[[ GIVEN DATA open ]]

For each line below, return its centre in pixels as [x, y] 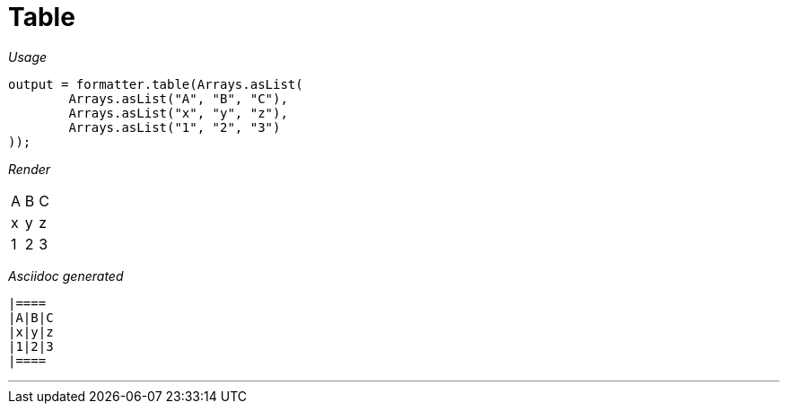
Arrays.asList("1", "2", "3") [175, 127]
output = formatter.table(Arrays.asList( [156, 84]
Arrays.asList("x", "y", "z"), [178, 113]
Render [30, 169]
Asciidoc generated [66, 275]
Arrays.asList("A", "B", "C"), [178, 98]
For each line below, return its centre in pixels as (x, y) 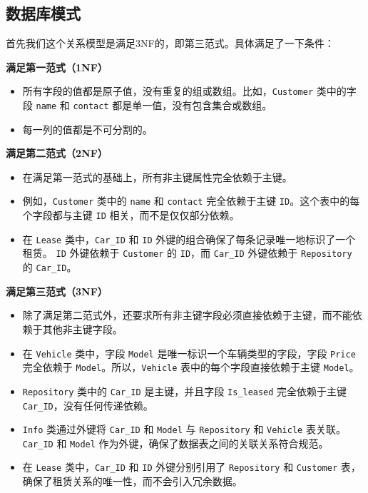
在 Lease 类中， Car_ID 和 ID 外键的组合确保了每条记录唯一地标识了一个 (189, 239)
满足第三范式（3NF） (57, 291)
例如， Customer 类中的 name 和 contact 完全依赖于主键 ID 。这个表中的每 (191, 201)
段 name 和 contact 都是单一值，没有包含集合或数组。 (147, 105)
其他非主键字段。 (82, 329)
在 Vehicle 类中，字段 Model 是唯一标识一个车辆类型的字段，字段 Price (189, 353)
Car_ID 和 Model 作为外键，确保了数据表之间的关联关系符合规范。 (175, 443)
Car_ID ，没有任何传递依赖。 (88, 405)
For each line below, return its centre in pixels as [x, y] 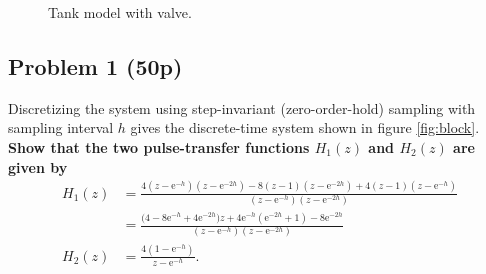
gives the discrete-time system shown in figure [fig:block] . [305, 127]
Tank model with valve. [120, 12]
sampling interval [61, 127]
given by [38, 166]
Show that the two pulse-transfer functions [159, 146]
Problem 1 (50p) [95, 65]
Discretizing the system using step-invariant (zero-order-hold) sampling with [242, 107]
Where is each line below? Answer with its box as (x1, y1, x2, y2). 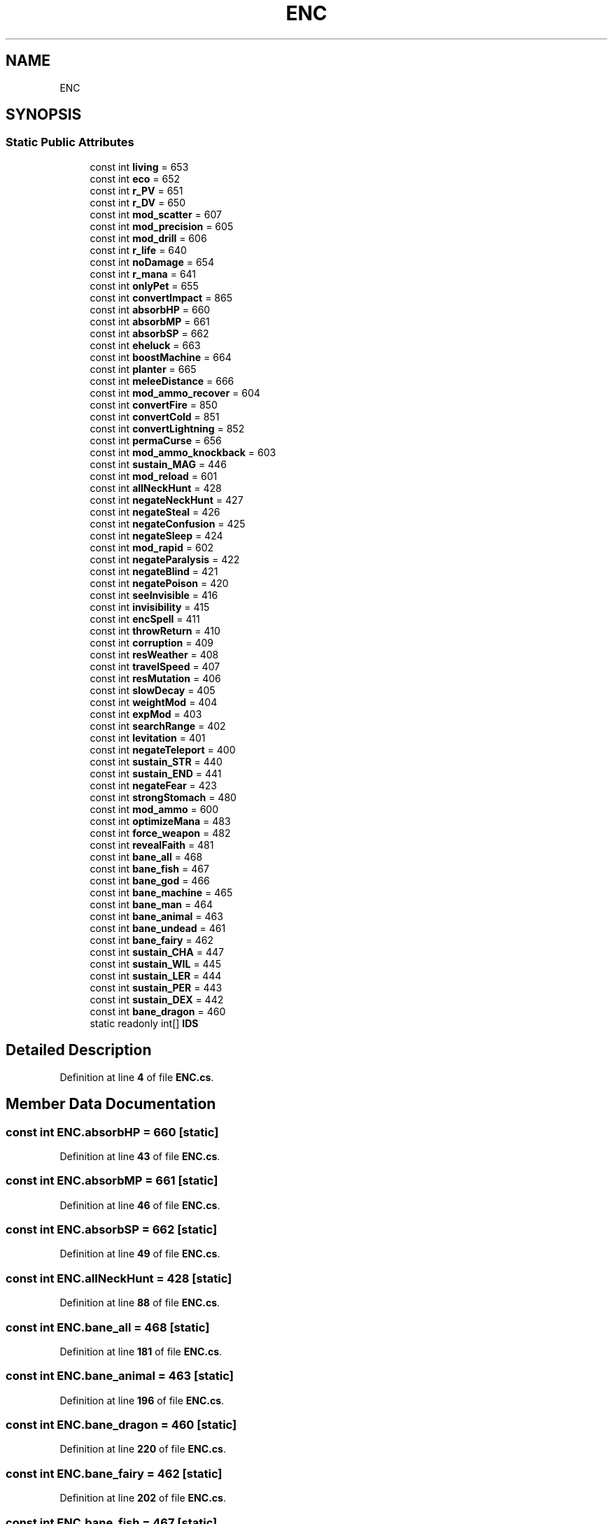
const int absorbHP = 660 (90, 303, 211, 316)
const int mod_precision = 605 (90, 220, 234, 232)
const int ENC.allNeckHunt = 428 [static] (6, 1271, 232, 1285)
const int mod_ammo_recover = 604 (90, 386, 260, 399)
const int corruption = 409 (90, 636, 213, 649)
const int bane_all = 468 (90, 850, 203, 863)
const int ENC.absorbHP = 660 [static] (6, 1124, 219, 1139)
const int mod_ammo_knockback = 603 (90, 446, 276, 458)
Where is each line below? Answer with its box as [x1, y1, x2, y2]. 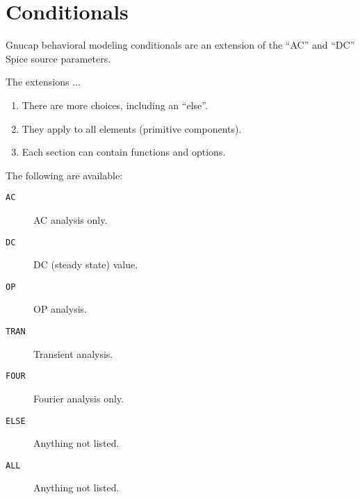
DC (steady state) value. [33, 257, 138, 272]
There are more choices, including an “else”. [22, 97, 208, 112]
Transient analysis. [33, 346, 113, 361]
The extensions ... [6, 74, 81, 89]
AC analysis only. [33, 212, 108, 227]
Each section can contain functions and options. [22, 145, 226, 159]
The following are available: [6, 167, 123, 182]
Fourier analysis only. [33, 391, 124, 405]
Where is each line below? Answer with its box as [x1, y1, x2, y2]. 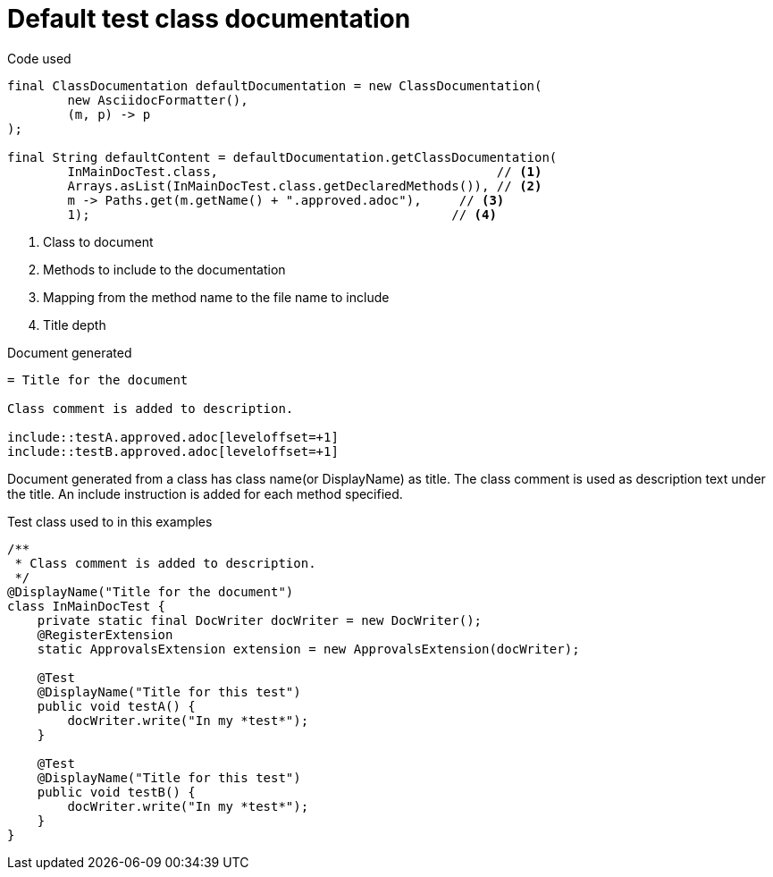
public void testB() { [37, 784, 196, 799]
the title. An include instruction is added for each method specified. [7, 485, 403, 502]
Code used [7, 50, 71, 66]
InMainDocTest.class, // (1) [67, 164, 542, 179]
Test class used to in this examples [7, 513, 213, 529]
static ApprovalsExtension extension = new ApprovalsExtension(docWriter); [37, 641, 580, 656]
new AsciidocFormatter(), [67, 92, 248, 107]
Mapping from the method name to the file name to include [43, 289, 390, 305]
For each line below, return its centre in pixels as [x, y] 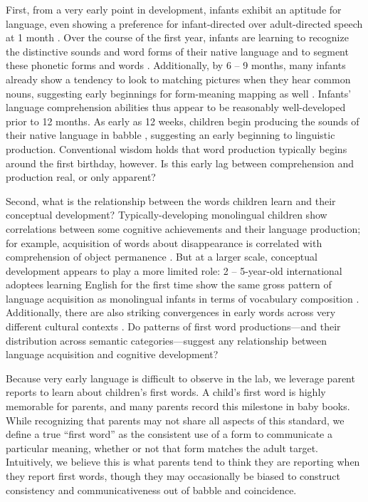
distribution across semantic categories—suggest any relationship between [167, 340]
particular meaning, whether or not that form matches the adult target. [162, 448]
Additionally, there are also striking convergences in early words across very [171, 312]
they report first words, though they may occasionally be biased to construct [173, 476]
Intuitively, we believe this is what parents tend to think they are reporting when [183, 462]
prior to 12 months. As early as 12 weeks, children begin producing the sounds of [183, 121]
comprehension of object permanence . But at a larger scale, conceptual [162, 257]
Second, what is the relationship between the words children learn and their [171, 200]
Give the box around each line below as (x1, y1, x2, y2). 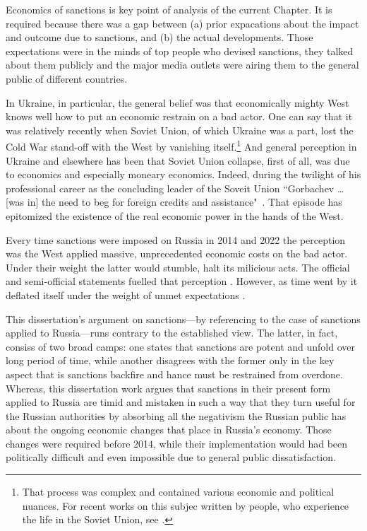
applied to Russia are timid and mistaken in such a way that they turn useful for (6, 395, 356, 409)
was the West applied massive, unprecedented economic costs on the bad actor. (6, 246, 348, 261)
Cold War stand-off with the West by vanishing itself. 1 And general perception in (6, 137, 357, 153)
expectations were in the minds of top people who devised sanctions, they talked (6, 43, 354, 58)
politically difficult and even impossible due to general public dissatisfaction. (6, 450, 336, 465)
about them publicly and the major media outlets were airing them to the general (6, 57, 359, 72)
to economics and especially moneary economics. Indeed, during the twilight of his (6, 167, 361, 182)
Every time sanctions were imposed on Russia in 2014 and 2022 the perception (6, 232, 346, 247)
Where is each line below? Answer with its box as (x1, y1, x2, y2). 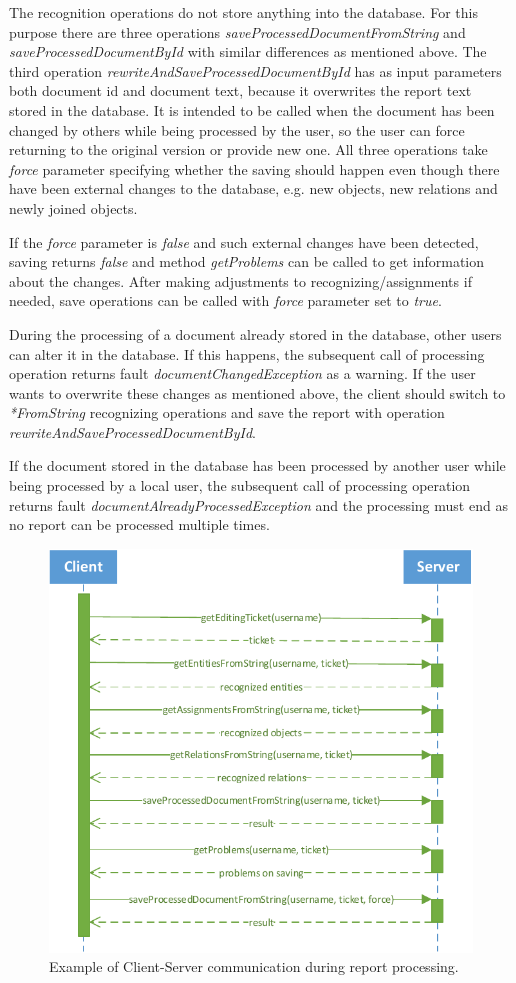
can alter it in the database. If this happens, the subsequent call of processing (9, 343, 485, 364)
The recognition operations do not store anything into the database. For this (9, 2, 478, 22)
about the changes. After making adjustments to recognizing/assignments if (9, 270, 472, 291)
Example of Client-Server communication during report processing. (49, 956, 459, 977)
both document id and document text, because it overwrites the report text (9, 80, 472, 101)
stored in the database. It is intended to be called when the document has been (9, 99, 495, 120)
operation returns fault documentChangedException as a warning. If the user (9, 363, 476, 384)
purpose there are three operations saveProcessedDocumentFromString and (9, 21, 466, 42)
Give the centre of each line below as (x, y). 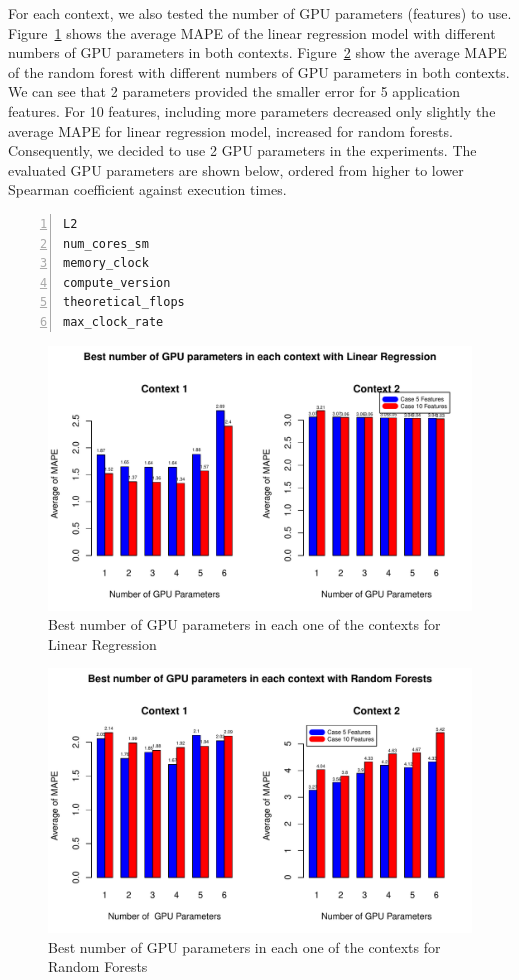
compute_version (117, 282)
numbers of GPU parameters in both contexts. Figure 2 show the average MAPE (257, 52)
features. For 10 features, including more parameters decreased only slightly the (252, 110)
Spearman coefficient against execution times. (147, 189)
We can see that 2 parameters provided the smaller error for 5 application (234, 91)
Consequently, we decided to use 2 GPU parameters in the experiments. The (242, 150)
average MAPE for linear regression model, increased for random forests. (230, 130)
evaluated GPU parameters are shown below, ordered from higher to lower (236, 169)

[[ GIVEN DATA closed ]]

* _PROBLEM DETAILS_
Full transcription without images: please go through the records and repeat them exactly.

* _ANSWER SPACE_
For each line below, return its centre in pixels as [x, y] 
Arrays.asList("1", "2", "3") [175, 127]
output = formatter.table(Arrays.asList( [156, 84]
Arrays.asList("x", "y", "z"), [178, 113]
Render [30, 169]
Asciidoc generated [66, 275]
Arrays.asList("A", "B", "C"), [178, 98]
For each line below, return its centre in pixels as (x, y) 
在 Lease 类中， Car_ID 和 ID 外键的组合确保了每条记录唯一地标识了一个 (189, 239)
满足第三范式（3NF） (57, 291)
例如， Customer 类中的 name 和 contact 完全依赖于主键 ID 。这个表中的每 (191, 201)
段 name 和 contact 都是单一值，没有包含集合或数组。 (147, 105)
其他非主键字段。 (82, 329)
在 Vehicle 类中，字段 Model 是唯一标识一个车辆类型的字段，字段 Price (189, 353)
Car_ID 和 Model 作为外键，确保了数据表之间的关联关系符合规范。 (175, 443)
Car_ID ，没有任何传递依赖。 (88, 405)
For each line below, return its centre in pixels as [x, y] 
gives the discrete-time system shown in figure [fig:block] . [305, 127]
Tank model with valve. [120, 12]
sampling interval [61, 127]
given by [38, 166]
Show that the two pulse-transfer functions [159, 146]
Problem 1 (50p) [95, 65]
Discretizing the system using step-invariant (zero-order-hold) sampling with [242, 107]
Where is each line below? Answer with its box as (x1, y1, x2, y2). 
const int absorbHP = 660 (90, 303, 211, 316)
const int mod_precision = 605 (90, 220, 234, 232)
const int ENC.allNeckHunt = 428 [static] (6, 1271, 232, 1285)
const int mod_ammo_recover = 604 (90, 386, 260, 399)
const int corruption = 409 (90, 636, 213, 649)
const int bane_all = 468 (90, 850, 203, 863)
const int ENC.absorbHP = 660 [static] (6, 1124, 219, 1139)
const int mod_ammo_knockback = 603 (90, 446, 276, 458)
Where is each line below? Answer with its box as [x1, y1, x2, y2]. 
DC (steady state) value. [33, 257, 138, 272]
There are more choices, including an “else”. [22, 97, 208, 112]
Transient analysis. [33, 346, 113, 361]
The extensions ... [6, 74, 81, 89]
AC analysis only. [33, 212, 108, 227]
Each section can contain functions and options. [22, 145, 226, 159]
The following are available: [6, 167, 123, 182]
Fourier analysis only. [33, 391, 124, 405]
Where is each line below? Answer with its box as [x1, y1, x2, y2]. 
public void testB() { [37, 784, 196, 799]
the title. An include instruction is added for each method specified. [7, 485, 403, 502]
Code used [7, 50, 71, 66]
InMainDocTest.class, // (1) [67, 164, 542, 179]
Test class used to in this examples [7, 513, 213, 529]
static ApprovalsExtension extension = new ApprovalsExtension(docWriter); [37, 641, 580, 656]
new AsciidocFormatter(), [67, 92, 248, 107]
Mapping from the method name to the file name to include [43, 289, 390, 305]
For each line below, return its centre in pixels as [x, y] 
distribution across semantic categories—suggest any relationship between [167, 340]
particular meaning, whether or not that form matches the adult target. [162, 448]
Additionally, there are also striking convergences in early words across very [171, 312]
they report first words, though they may occasionally be biased to construct [173, 476]
Intuitively, we believe this is what parents tend to think they are reporting when [183, 462]
prior to 12 months. As early as 12 weeks, children begin producing the sounds of [183, 121]
comprehension of object permanence . But at a larger scale, conceptual [162, 257]
Second, what is the relationship between the words children learn and their [171, 200]
Give the box around each line below as (x1, y1, x2, y2). 
applied to Russia are timid and mistaken in such a way that they turn useful for (6, 395, 356, 409)
was the West applied massive, unprecedented economic costs on the bad actor. (6, 246, 348, 261)
Cold War stand-off with the West by vanishing itself. 1 And general perception in (6, 137, 357, 153)
expectations were in the minds of top people who devised sanctions, they talked (6, 43, 354, 58)
politically difficult and even impossible due to general public dissatisfaction. (6, 450, 336, 465)
about them publicly and the major media outlets were airing them to the general (6, 57, 359, 72)
to economics and especially moneary economics. Indeed, during the twilight of his (6, 167, 361, 182)
Every time sanctions were imposed on Russia in 2014 and 2022 the perception (6, 232, 346, 247)
Where is each line below? Answer with its box as (x1, y1, x2, y2). 
can alter it in the database. If this happens, the subsequent call of processing (9, 343, 485, 364)
The recognition operations do not store anything into the database. For this (9, 2, 478, 22)
about the changes. After making adjustments to recognizing/assignments if (9, 270, 472, 291)
Example of Client-Server communication during report processing. (49, 956, 459, 977)
both document id and document text, because it overwrites the report text (9, 80, 472, 101)
stored in the database. It is intended to be called when the document has been (9, 99, 495, 120)
operation returns fault documentChangedException as a warning. If the user (9, 363, 476, 384)
purpose there are three operations saveProcessedDocumentFromString and (9, 21, 466, 42)
Give the centre of each line below as (x, y). 
compute_version (117, 282)
numbers of GPU parameters in both contexts. Figure 2 show the average MAPE (257, 52)
features. For 10 features, including more parameters decreased only slightly the (252, 110)
Spearman coefficient against execution times. (147, 189)
We can see that 2 parameters provided the smaller error for 5 application (234, 91)
Consequently, we decided to use 2 GPU parameters in the experiments. The (242, 150)
average MAPE for linear regression model, increased for random forests. (230, 130)
evaluated GPU parameters are shown below, ordered from higher to lower (236, 169)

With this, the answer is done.